Java: Memory efficient ByteArrayOutputStream

2020-05-23 10:37发布

站内文章 / Java

118 0

啃猪蹄的小仙女

女 | 书童

私信

可以将文章内容翻译成中文,广告屏蔽插件可能会导致该功能失效(如失效，请关闭广告屏蔽插件后再试):

问题:

I've got a 40MB file in the disk and I need to "map" it into memory using a byte array.

At first, I thought writing the file to a ByteArrayOutputStream would be the best way, but I find it takes about 160MB of heap space at some moment during the copy operation.

Does somebody know a better way to do this without using three times the file size of RAM?

Update: Thanks for your answers. I noticed I could reduce memory consumption a little telling ByteArrayOutputStream initial size to be a bit greater than the original file size (using the exact size with my code forces reallocation, got to check why).

There's another high memory spot: when I get byte[] back with ByteArrayOutputStream.toByteArray. Taking a look to its source code, I can see it is cloning the array:

public synchronized byte toByteArray()[] {
    return Arrays.copyOf(buf, count);
}

I'm thinking I could just extend ByteArrayOutputStream and rewrite this method, so to return the original array directly. Is there any potential danger here, given the stream and the byte array won't be used more than once?

回答1:

MappedByteBuffer might be what you're looking for.

I'm surprised it takes so much RAM to read a file in memory, though. Have you constructed the ByteArrayOutputStream with an appropriate capacity? If you haven't, the stream could allocate a new byte array when it's near the end of the 40 MB, meaning that you would, for example, have a full buffer of 39MB, and a new buffer of twice the size. Whereas if the stream has the appropriate capacity, there won't be any reallocation (faster), and no wasted memory.

回答2:

ByteArrayOutputStream should be okay so long as you specify an appropriate size in the constructor. It will still create a copy when you call toByteArray, but that's only temporary. Do you really mind the memory briefly going up a lot?

Alternatively, if you already know the size to start with you can just create a byte array and repeatedly read from a FileInputStream into that buffer until you've got all the data.

回答3:

If you really want to map the file into memory, then a FileChannel is the appropriate mechanism.

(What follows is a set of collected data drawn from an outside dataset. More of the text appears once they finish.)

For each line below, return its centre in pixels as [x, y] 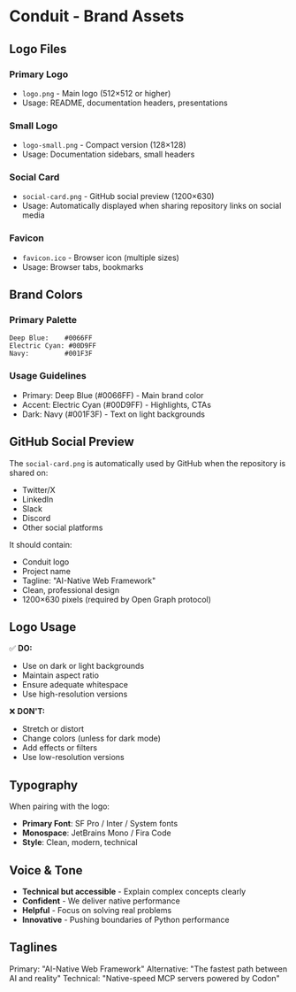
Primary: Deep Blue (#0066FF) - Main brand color [113, 395]
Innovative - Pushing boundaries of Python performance [125, 919]
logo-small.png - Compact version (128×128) [104, 145]
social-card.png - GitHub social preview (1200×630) [118, 196]
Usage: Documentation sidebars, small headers [108, 154]
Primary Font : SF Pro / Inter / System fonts [100, 824]
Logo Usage [43, 627]
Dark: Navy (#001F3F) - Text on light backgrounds [114, 414]
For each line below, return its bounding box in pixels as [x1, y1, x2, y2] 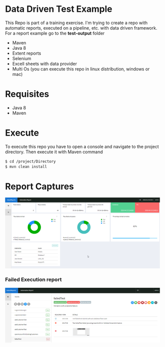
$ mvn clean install [5, 164, 48, 169]
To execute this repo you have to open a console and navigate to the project [5, 143, 159, 149]
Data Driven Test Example [5, 3, 112, 15]
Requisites [5, 89, 50, 100]
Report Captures [5, 181, 74, 192]
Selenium [12, 55, 31, 61]
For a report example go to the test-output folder [5, 30, 105, 36]
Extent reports [12, 50, 42, 56]
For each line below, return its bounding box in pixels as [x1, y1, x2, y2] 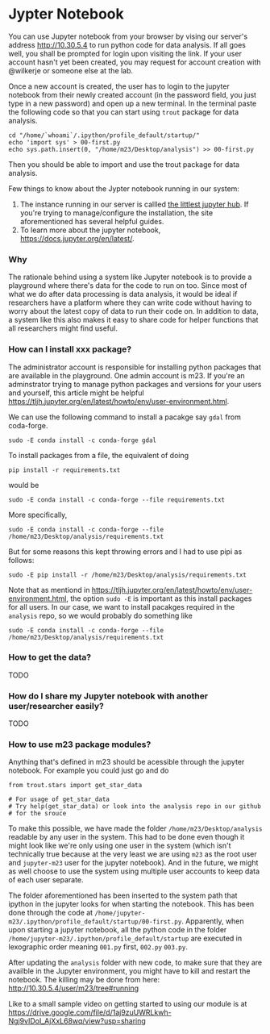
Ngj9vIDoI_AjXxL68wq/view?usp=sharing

If all you want to do is read the file into a simple byte[] (and don't need changes to that array to be reflected back to the file), then simply reading into an appropriately-sized byte[] from a normal FileInputStream should suffice.

Guava has Files.toByteArray() which does all that for you.

回答4:

For an explanation of the buffer growth behavior of ByteArrayOutputStream, please read this answer.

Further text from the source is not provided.